§ THE PROBLEM
Select, from the data, each line where "elementi" occurs.

§ PROVIDED DATA
Start of Block

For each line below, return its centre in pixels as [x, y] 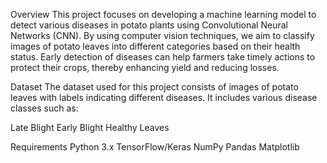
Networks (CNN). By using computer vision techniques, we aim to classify [162, 35]
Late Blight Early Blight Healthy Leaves [90, 127]
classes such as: [44, 108]
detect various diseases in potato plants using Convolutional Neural [149, 25]
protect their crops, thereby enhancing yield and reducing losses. [145, 67]
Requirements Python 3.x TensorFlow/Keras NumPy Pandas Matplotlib [155, 147]
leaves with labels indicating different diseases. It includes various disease [164, 97]
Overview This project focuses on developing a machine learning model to [163, 14]
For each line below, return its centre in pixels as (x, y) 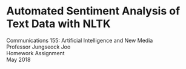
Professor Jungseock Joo (38, 47)
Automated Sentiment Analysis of (93, 11)
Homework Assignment (35, 53)
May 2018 (18, 59)
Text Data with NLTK (58, 24)
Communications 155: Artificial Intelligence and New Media (80, 40)
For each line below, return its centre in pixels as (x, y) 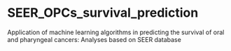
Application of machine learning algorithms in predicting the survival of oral (116, 32)
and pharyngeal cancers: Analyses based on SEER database (94, 39)
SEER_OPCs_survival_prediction (103, 13)
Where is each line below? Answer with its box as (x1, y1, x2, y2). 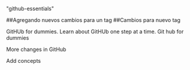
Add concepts (6, 58, 41, 64)
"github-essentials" (6, 5, 54, 12)
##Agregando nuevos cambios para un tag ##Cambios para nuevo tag (6, 17, 181, 23)
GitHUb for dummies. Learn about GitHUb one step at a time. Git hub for (6, 28, 184, 35)
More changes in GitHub (6, 46, 67, 53)
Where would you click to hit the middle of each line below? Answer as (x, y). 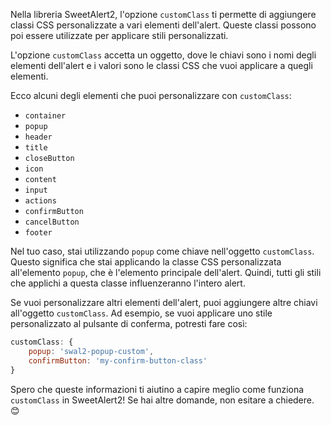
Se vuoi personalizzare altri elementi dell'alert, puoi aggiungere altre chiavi (164, 302)
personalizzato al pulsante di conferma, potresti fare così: (129, 323)
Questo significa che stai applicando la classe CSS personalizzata (146, 262)
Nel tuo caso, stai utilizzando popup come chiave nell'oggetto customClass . (162, 251)
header (38, 137)
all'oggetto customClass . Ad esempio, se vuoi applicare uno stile (141, 313)
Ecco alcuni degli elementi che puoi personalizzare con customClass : (151, 95)
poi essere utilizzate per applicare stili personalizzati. (119, 35)
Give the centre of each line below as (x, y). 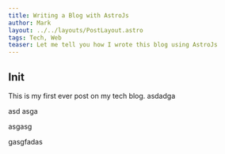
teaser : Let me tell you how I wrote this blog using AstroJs (113, 45)
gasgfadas (26, 141)
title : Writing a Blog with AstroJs (69, 15)
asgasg (20, 126)
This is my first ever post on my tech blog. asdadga (92, 96)
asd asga (23, 111)
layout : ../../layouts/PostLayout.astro (76, 30)
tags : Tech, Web (35, 38)
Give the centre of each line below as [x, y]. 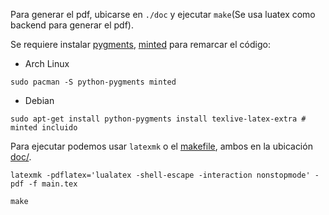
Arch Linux [47, 63]
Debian [39, 100]
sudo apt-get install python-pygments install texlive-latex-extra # [158, 119]
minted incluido [44, 128]
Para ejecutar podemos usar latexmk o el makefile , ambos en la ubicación [161, 146]
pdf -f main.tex [44, 184]
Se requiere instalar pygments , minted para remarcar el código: [140, 44]
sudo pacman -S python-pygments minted [93, 82]
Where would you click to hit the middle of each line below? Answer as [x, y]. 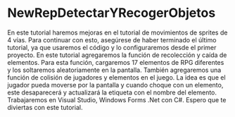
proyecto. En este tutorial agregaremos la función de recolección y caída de [117, 55]
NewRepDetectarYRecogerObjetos [112, 13]
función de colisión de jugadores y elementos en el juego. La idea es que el [117, 77]
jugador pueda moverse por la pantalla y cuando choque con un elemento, [115, 85]
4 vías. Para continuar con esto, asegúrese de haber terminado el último [112, 39]
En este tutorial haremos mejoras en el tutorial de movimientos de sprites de [118, 32]
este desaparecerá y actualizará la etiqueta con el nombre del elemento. [112, 92]
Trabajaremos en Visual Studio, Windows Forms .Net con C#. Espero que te [117, 99]
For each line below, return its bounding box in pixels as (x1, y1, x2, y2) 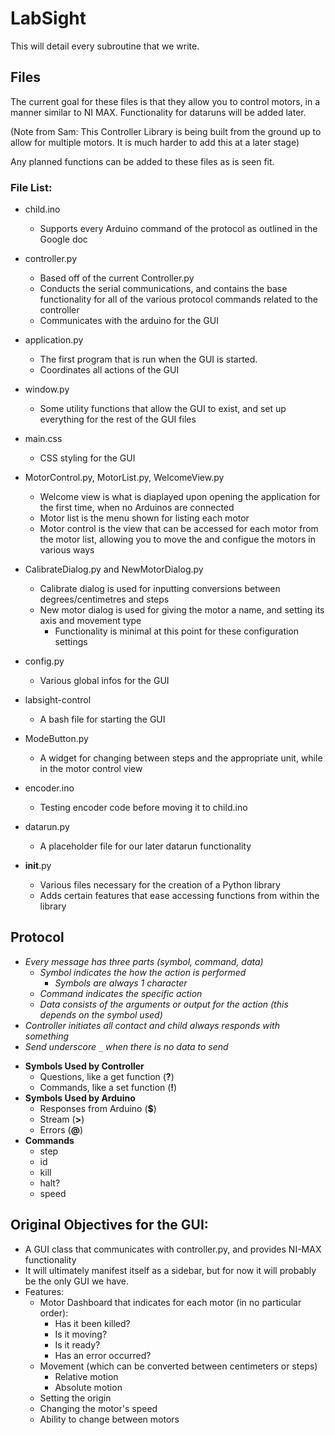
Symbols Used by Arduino (24, 1092, 136, 1104)
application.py (24, 334, 84, 346)
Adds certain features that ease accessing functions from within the (39, 890, 320, 902)
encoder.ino (24, 782, 75, 794)
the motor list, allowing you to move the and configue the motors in (39, 533, 316, 546)
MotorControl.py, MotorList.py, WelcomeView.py (24, 472, 225, 484)
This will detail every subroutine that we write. (10, 40, 200, 52)
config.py (24, 655, 65, 667)
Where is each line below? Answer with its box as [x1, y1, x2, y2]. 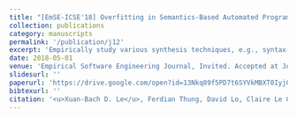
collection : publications [9, 21, 104, 30]
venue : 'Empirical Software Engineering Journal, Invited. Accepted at [9, 62, 278, 71]
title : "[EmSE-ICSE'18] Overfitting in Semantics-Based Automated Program [9, 12, 291, 22]
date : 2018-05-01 [9, 54, 73, 62]
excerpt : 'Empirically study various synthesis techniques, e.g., [9, 46, 259, 55]
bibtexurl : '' [9, 86, 62, 95]
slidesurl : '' [9, 70, 62, 79]
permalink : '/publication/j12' [9, 37, 125, 47]
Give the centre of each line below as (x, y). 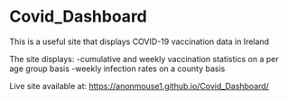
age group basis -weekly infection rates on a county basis (117, 68)
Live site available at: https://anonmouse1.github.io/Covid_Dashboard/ (139, 86)
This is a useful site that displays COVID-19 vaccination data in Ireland (139, 41)
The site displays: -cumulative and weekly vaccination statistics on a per (144, 59)
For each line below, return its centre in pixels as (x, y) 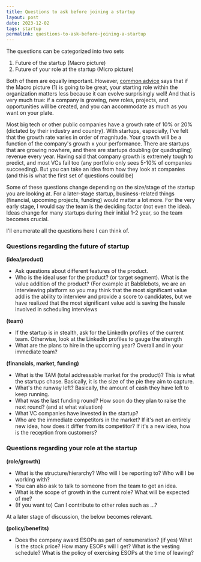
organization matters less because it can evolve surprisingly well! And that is (101, 94)
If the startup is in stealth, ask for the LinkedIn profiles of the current (99, 333)
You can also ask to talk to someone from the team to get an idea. (96, 486)
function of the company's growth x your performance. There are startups (98, 144)
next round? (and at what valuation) (59, 407)
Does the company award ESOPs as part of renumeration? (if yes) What (103, 540)
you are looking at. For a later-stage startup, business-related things (91, 194)
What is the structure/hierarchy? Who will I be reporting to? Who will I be (104, 473)
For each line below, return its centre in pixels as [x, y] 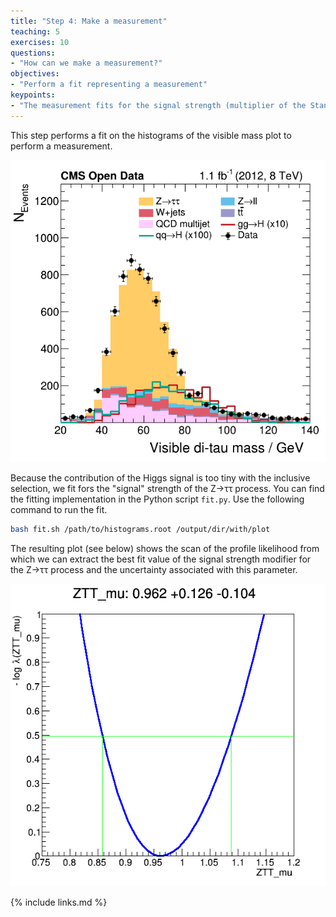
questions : [33, 53]
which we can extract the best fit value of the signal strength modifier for [161, 559]
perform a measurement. [61, 146]
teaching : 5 [35, 31]
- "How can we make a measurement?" [86, 63]
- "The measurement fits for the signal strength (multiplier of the [158, 105]
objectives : [35, 74]
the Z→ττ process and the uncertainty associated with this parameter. [154, 570]
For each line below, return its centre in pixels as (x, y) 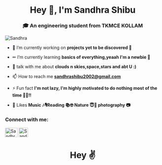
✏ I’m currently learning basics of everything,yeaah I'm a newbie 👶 (81, 57)
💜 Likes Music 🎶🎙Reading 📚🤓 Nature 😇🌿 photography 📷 (71, 105)
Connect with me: (27, 120)
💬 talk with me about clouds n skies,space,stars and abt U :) (74, 67)
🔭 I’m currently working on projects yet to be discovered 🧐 (72, 48)
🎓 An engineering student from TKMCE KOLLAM (83, 26)
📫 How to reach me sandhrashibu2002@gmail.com (66, 77)
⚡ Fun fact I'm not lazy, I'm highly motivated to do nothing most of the (85, 88)
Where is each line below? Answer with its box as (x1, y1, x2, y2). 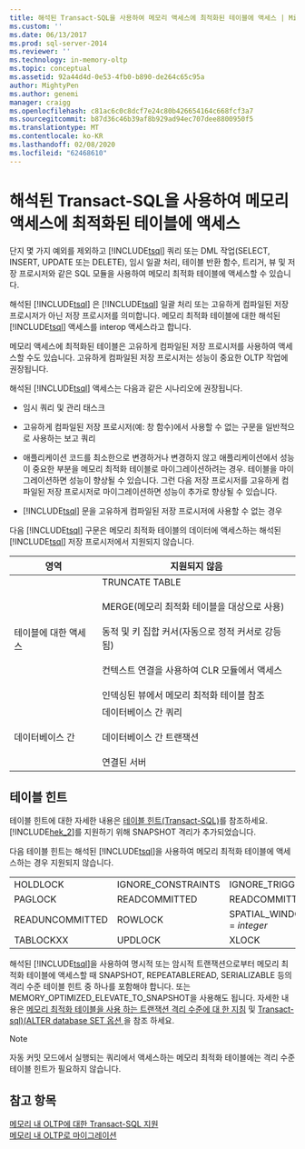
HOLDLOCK (14, 878, 64, 891)
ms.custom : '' (9, 22, 64, 31)
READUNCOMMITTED (14, 914, 109, 926)
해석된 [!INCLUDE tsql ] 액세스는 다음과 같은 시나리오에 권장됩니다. (9, 383, 243, 394)
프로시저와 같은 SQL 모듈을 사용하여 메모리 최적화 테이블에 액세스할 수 (18, 267, 268, 278)
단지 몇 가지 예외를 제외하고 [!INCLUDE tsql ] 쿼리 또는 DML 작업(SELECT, (9, 245, 271, 255)
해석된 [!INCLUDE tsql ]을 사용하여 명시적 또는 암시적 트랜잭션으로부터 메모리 (9, 958, 280, 969)
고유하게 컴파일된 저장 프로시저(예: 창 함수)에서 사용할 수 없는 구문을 (22, 421, 263, 432)
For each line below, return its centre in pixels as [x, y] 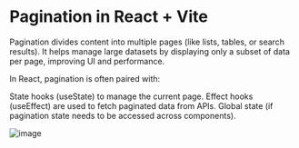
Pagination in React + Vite [109, 17]
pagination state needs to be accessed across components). [123, 115]
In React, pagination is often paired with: [85, 78]
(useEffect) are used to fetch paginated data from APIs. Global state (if [141, 105]
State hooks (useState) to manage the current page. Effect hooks [131, 96]
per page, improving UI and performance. [87, 61]
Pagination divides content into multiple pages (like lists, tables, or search [147, 42]
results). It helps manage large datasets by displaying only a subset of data [150, 51]

End of Block

§ EXERCISE SOLUTION
Se vuoi personalizzare altri elementi dell'alert, puoi aggiungere altre chiavi (164, 302)
Ecco alcuni degli elementi che puoi personalizzare con customClass : (151, 95)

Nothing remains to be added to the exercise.